──────── Source material ────────
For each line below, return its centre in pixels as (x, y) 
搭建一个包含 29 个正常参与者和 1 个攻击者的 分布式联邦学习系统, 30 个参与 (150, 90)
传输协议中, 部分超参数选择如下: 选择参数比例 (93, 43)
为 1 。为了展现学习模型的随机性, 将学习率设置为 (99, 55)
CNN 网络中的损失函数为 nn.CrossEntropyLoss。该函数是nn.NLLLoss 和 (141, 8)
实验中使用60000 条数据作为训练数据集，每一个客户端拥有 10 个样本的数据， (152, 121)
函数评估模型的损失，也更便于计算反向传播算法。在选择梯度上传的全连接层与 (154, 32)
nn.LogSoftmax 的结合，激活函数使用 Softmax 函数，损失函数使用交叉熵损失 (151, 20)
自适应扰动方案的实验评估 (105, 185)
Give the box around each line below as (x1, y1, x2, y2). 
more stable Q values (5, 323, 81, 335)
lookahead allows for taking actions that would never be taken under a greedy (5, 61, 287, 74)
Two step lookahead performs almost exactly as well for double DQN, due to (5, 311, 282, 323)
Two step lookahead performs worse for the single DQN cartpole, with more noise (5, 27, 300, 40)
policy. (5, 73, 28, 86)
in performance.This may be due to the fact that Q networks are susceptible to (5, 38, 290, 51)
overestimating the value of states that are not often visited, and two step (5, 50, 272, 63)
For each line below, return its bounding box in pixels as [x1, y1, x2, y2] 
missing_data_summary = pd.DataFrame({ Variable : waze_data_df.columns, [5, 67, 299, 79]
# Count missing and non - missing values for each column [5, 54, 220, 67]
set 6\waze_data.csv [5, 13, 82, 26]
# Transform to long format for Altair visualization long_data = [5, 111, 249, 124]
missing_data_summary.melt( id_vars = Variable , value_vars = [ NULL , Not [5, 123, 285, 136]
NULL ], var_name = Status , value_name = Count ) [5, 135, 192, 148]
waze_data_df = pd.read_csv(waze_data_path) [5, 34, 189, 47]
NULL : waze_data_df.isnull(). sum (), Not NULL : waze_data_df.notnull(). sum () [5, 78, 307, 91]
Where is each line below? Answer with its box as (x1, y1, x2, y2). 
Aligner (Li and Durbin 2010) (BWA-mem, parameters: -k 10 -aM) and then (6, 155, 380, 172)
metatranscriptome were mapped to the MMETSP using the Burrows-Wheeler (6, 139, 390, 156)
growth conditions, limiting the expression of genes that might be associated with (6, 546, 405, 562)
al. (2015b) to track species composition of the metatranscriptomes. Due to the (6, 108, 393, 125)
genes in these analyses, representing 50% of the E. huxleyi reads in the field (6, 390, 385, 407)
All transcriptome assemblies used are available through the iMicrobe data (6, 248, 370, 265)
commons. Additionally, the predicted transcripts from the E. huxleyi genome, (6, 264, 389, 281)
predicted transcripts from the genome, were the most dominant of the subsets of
────────
Look for the string "were" in the records, and copy every line where it is found.

Exercise solution –
metatranscriptome were mapped to the MMETSP using the Burrows-Wheeler (6, 139, 390, 156)
predicted transcripts from the genome, were the most dominant of the subsets of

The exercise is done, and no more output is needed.